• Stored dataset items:
▬▬▬▬▬▬▬▬▬▬

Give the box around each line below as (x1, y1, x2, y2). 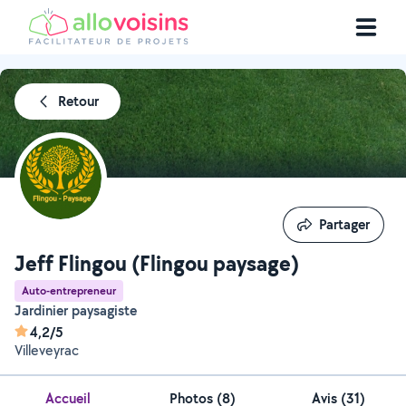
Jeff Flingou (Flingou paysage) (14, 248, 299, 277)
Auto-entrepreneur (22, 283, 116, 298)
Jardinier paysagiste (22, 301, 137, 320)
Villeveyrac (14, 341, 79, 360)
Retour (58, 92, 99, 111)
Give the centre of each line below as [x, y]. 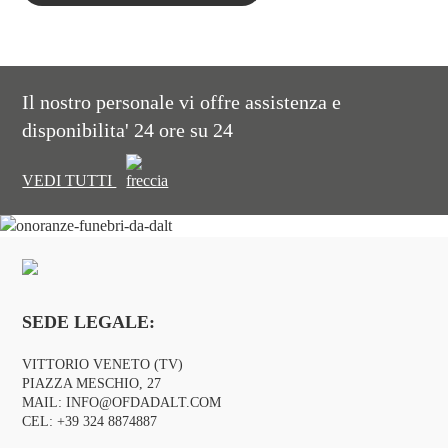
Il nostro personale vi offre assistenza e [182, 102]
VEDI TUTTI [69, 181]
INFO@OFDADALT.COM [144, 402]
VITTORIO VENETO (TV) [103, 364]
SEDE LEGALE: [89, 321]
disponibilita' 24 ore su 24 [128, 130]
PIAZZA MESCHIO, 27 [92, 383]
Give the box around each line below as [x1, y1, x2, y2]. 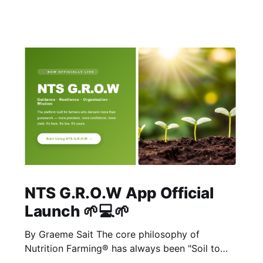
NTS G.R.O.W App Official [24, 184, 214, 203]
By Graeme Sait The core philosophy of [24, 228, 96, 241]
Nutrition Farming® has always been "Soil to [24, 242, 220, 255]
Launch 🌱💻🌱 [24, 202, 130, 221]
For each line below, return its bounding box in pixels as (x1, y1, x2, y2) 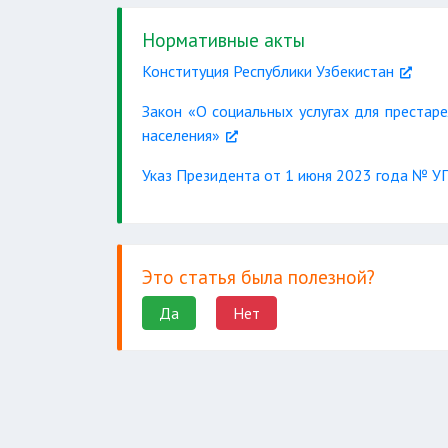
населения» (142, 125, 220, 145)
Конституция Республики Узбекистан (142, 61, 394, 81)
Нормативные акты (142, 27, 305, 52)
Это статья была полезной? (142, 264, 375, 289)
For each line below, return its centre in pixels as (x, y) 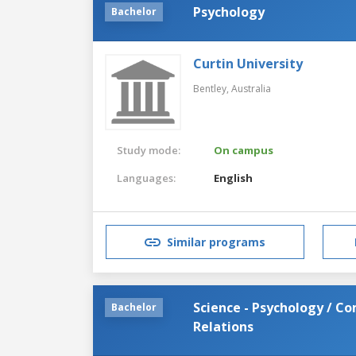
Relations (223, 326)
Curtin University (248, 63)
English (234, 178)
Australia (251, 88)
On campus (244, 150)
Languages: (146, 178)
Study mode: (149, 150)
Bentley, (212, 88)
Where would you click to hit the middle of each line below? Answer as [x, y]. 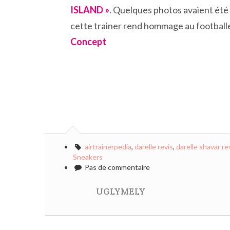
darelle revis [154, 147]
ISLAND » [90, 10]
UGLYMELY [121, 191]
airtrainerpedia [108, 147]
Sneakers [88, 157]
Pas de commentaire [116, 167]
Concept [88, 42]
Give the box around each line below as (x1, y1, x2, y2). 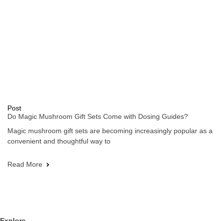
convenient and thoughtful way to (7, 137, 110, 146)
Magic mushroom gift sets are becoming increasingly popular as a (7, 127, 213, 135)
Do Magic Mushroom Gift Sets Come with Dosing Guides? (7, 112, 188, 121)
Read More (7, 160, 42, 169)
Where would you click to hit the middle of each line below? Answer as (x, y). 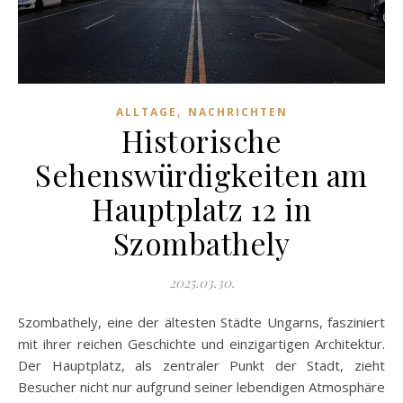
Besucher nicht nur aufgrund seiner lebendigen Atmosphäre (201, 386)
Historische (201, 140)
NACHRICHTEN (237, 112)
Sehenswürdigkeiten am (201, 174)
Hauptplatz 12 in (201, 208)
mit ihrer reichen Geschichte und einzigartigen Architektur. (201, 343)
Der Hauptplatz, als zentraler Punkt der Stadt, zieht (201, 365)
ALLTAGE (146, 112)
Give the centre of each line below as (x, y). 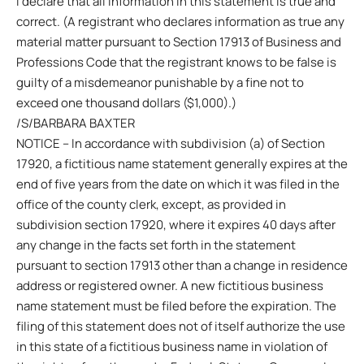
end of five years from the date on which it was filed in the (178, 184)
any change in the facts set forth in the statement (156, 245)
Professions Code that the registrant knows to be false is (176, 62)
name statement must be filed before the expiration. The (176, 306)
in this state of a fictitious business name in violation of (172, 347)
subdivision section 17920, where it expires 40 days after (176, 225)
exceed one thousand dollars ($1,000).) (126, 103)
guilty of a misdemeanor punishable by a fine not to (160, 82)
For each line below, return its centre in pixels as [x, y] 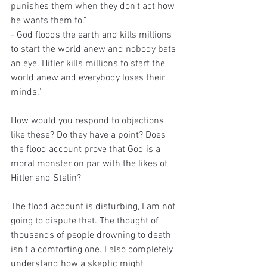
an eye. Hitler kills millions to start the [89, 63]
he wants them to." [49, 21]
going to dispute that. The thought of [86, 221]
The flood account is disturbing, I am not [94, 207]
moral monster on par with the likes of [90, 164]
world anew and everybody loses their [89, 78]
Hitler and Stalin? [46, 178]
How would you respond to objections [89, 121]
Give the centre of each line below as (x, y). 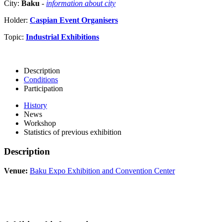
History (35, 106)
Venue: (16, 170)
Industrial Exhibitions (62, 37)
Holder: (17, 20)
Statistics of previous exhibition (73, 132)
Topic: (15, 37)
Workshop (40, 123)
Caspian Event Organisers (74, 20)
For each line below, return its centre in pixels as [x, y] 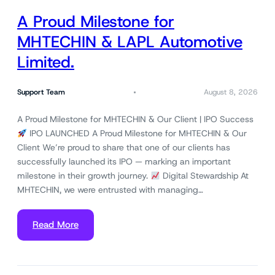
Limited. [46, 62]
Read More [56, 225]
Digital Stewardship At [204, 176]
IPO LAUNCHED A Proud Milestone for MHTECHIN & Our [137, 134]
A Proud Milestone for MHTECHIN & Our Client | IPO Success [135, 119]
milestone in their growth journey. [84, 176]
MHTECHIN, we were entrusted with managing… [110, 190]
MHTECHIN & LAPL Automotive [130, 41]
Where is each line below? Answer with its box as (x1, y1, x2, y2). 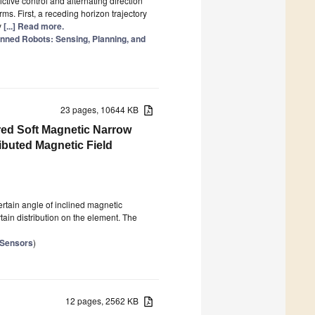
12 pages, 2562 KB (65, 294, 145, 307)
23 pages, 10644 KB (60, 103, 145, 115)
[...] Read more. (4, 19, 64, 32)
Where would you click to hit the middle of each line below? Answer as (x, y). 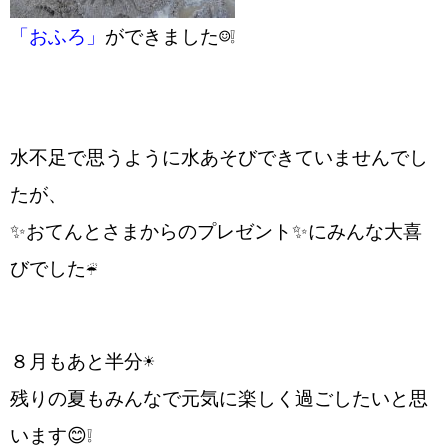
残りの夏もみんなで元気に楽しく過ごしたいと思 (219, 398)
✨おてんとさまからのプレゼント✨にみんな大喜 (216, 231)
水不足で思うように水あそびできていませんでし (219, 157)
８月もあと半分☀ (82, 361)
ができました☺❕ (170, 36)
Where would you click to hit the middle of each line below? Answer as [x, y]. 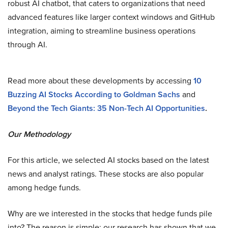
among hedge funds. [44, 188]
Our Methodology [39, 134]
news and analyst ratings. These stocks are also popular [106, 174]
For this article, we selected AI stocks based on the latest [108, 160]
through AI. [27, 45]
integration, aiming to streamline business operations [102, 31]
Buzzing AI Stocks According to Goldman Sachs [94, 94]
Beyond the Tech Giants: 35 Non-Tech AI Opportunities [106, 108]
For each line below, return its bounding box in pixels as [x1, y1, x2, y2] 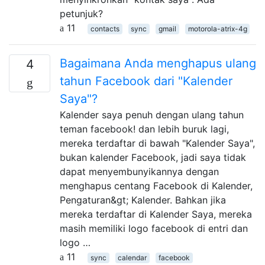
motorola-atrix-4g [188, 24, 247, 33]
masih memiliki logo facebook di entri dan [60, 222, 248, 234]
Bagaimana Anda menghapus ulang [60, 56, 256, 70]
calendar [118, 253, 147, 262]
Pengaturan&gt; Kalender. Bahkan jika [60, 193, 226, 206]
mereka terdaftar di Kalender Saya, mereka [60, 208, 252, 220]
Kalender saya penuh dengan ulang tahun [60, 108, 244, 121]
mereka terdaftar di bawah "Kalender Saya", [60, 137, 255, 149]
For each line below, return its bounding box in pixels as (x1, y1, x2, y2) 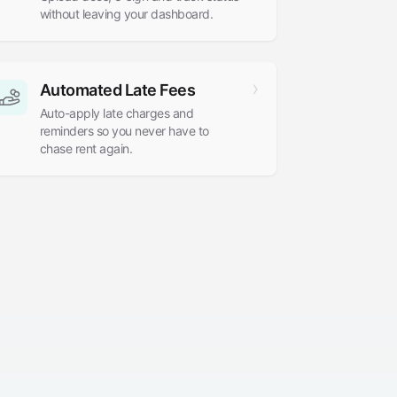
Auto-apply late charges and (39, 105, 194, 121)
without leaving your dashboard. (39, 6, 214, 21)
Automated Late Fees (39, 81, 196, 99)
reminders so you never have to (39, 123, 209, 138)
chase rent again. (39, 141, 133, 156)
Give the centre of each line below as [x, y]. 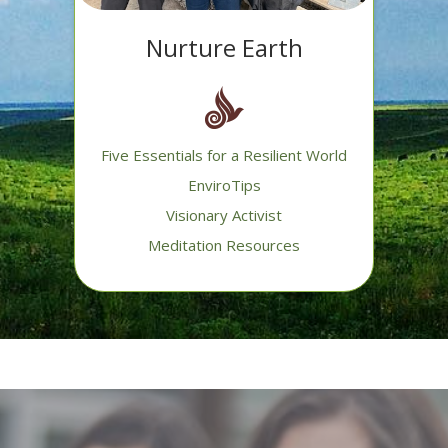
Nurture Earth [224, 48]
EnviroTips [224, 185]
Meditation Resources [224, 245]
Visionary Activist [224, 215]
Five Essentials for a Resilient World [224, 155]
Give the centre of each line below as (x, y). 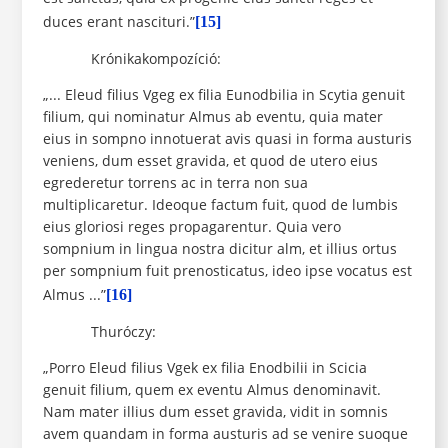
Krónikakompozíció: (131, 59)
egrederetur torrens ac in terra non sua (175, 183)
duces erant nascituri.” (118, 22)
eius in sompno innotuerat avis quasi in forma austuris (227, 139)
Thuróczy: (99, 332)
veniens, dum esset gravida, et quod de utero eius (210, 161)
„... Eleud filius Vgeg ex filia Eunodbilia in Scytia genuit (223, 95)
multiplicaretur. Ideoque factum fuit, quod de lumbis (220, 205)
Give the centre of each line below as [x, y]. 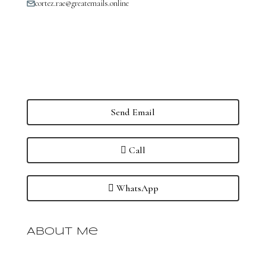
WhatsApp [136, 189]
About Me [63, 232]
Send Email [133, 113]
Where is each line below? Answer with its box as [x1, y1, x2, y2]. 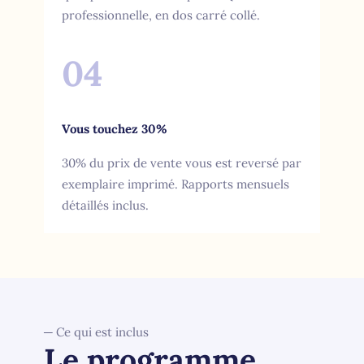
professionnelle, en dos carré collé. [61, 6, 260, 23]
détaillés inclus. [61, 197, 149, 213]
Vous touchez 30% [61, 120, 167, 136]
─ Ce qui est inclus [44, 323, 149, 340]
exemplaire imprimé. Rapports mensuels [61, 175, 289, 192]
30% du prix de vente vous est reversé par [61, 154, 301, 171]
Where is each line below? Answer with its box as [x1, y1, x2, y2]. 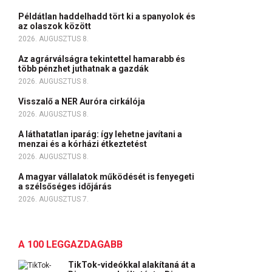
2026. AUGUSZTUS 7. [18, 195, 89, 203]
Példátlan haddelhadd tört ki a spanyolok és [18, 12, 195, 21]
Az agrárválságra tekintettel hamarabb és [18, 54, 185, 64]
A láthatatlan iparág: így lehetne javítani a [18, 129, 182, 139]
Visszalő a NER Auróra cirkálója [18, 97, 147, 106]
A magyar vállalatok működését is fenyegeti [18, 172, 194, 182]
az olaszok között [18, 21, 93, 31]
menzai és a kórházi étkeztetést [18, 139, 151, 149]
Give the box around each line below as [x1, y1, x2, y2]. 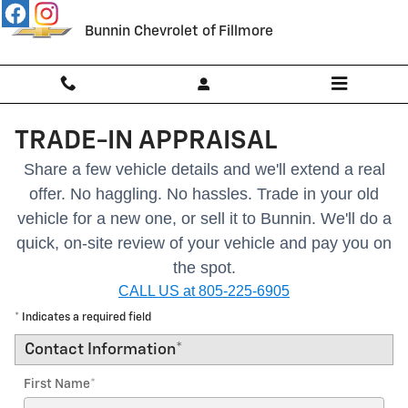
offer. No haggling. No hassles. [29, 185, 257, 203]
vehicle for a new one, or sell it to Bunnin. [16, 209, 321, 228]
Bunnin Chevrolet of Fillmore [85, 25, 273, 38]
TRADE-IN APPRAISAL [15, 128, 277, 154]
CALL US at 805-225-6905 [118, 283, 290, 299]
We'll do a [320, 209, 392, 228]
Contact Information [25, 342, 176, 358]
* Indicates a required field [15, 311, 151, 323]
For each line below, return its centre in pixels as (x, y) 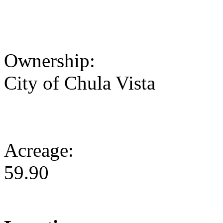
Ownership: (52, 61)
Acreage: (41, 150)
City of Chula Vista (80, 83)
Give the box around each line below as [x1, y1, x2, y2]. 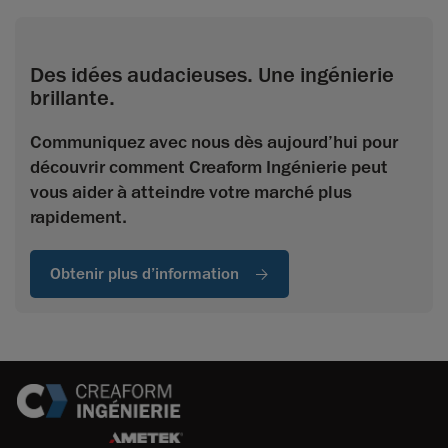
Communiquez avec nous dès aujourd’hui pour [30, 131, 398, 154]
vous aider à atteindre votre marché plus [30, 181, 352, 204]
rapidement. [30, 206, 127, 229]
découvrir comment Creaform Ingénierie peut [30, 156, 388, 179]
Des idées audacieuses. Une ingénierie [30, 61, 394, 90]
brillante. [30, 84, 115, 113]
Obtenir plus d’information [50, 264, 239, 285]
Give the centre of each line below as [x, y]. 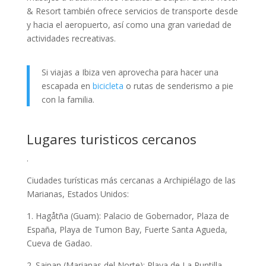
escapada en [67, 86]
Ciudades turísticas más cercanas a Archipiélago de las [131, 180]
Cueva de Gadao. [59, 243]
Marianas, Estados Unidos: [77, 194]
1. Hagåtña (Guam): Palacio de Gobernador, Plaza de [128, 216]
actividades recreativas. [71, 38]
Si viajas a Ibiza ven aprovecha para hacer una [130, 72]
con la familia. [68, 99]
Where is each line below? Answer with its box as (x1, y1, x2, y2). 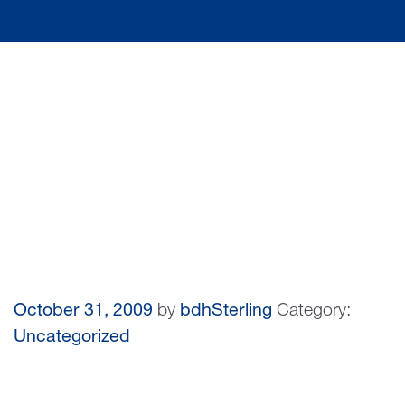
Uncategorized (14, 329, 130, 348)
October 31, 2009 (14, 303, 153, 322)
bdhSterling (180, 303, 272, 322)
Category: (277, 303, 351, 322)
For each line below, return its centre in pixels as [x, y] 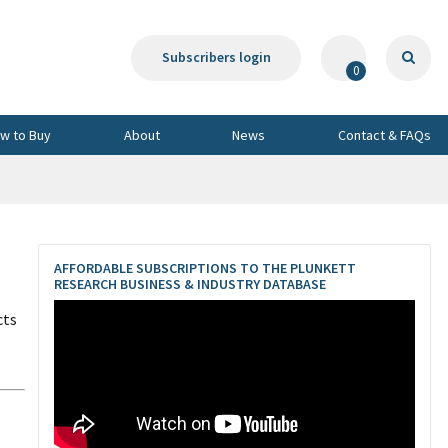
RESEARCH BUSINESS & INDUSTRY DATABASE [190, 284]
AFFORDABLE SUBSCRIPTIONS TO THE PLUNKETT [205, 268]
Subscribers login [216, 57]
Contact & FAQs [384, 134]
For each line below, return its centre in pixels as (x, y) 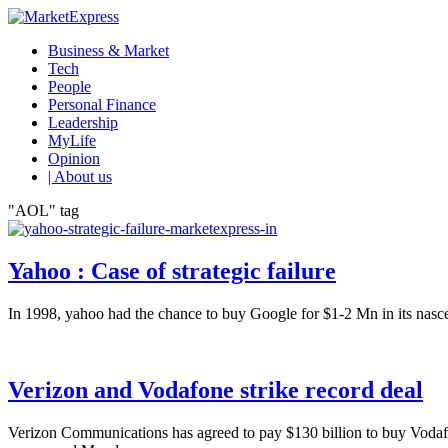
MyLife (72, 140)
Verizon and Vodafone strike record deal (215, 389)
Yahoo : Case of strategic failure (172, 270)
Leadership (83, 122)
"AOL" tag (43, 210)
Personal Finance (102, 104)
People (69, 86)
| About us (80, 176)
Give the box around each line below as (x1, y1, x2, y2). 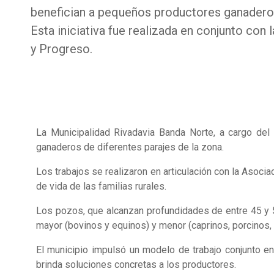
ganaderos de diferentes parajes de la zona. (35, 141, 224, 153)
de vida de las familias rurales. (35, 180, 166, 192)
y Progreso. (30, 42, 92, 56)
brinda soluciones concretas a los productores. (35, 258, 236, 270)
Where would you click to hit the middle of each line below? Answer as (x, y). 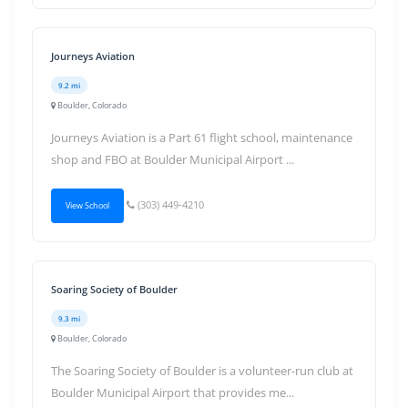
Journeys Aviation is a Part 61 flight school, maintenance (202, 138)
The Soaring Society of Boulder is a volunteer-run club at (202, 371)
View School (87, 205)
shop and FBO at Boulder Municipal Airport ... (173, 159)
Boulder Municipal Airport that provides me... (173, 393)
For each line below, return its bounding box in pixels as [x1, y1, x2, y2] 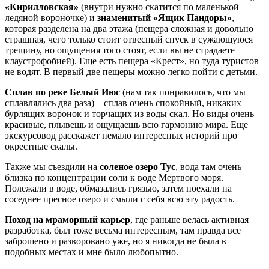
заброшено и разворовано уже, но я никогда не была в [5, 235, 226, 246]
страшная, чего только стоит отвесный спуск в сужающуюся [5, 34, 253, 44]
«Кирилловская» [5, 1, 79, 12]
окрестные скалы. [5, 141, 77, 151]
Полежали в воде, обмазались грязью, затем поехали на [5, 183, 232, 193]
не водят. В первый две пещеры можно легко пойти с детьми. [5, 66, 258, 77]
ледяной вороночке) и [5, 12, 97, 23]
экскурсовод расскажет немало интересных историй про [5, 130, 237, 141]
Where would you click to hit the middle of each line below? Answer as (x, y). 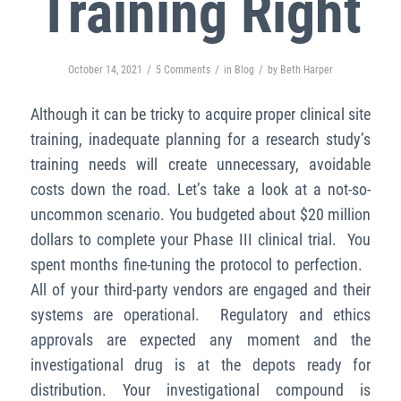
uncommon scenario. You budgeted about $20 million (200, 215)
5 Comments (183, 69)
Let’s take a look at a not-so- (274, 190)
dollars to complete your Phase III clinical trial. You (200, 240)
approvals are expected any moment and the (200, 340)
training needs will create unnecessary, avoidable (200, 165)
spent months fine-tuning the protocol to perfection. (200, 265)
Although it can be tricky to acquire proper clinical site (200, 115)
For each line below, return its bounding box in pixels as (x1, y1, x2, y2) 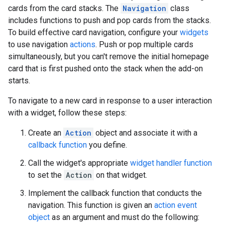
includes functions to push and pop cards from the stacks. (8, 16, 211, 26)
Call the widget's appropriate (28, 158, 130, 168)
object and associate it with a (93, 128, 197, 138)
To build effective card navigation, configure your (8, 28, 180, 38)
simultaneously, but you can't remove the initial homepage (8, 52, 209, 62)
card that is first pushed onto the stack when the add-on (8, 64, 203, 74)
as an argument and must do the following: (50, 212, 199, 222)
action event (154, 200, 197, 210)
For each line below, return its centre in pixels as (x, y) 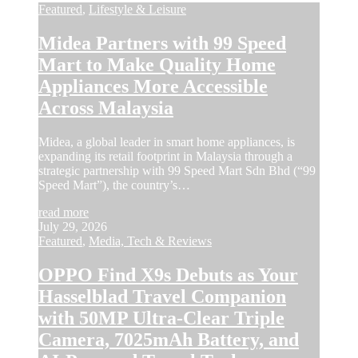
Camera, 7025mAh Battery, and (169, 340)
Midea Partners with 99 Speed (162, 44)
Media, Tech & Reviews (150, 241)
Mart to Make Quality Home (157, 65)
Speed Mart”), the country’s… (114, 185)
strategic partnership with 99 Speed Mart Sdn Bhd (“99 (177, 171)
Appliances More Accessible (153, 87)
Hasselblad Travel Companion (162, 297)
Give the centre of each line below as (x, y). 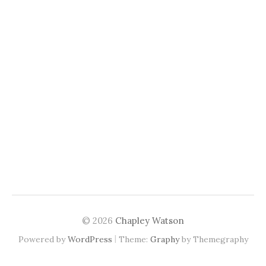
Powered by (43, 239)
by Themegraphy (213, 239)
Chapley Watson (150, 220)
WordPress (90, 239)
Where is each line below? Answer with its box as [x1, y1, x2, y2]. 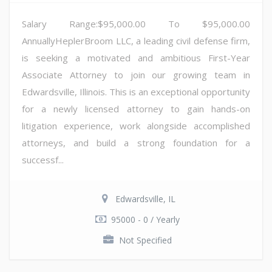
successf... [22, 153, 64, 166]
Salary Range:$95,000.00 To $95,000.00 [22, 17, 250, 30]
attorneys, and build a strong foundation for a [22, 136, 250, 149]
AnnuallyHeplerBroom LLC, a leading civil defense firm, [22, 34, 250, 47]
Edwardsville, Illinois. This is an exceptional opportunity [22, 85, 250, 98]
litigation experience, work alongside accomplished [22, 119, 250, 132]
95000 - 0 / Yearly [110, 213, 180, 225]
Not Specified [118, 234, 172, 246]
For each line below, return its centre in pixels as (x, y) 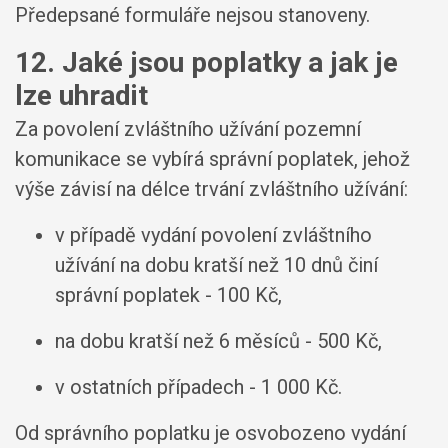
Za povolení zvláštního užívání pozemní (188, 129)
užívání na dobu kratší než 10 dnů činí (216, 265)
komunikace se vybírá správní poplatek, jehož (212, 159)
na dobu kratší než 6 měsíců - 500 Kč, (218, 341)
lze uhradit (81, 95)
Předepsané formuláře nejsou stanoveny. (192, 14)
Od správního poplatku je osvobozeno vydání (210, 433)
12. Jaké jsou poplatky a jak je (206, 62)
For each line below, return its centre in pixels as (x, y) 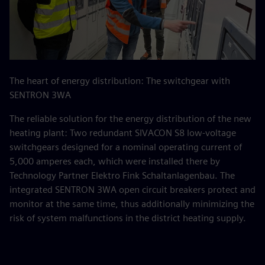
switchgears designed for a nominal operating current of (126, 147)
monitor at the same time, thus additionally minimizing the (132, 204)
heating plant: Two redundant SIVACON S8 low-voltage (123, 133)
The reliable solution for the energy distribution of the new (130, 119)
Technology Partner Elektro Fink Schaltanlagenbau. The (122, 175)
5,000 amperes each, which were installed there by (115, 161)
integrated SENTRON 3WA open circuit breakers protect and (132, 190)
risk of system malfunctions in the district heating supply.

▬▬▬▬▬▬▬▬▬▬

• Task description:
The lines to reproduce run from the one above containing "exceed one thousand" through the one containing "Read More [56, 225]". Copy them exactly and leave out all pictures.

• Reply:
exceed one thousand dollars ($1,000).) (126, 103)
guilty of a misdemeanor punishable by a fine not to (160, 82)
For each line below, return its centre in pixels as [x, y] 
an eye. Hitler kills millions to start the [89, 63]
he wants them to." [49, 21]
going to dispute that. The thought of [86, 221]
The flood account is disturbing, I am not [94, 207]
moral monster on par with the likes of [90, 164]
world anew and everybody loses their [89, 78]
Hitler and Stalin? [46, 178]
How would you respond to objections [89, 121]
Give the centre of each line below as (x, y). 
History (35, 106)
Venue: (16, 170)
Industrial Exhibitions (62, 37)
Holder: (17, 20)
Statistics of previous exhibition (73, 132)
Topic: (15, 37)
Workshop (40, 123)
Caspian Event Organisers (74, 20)
For each line below, return its centre in pixels as [x, y] 
Limited. [46, 62]
Read More [56, 225]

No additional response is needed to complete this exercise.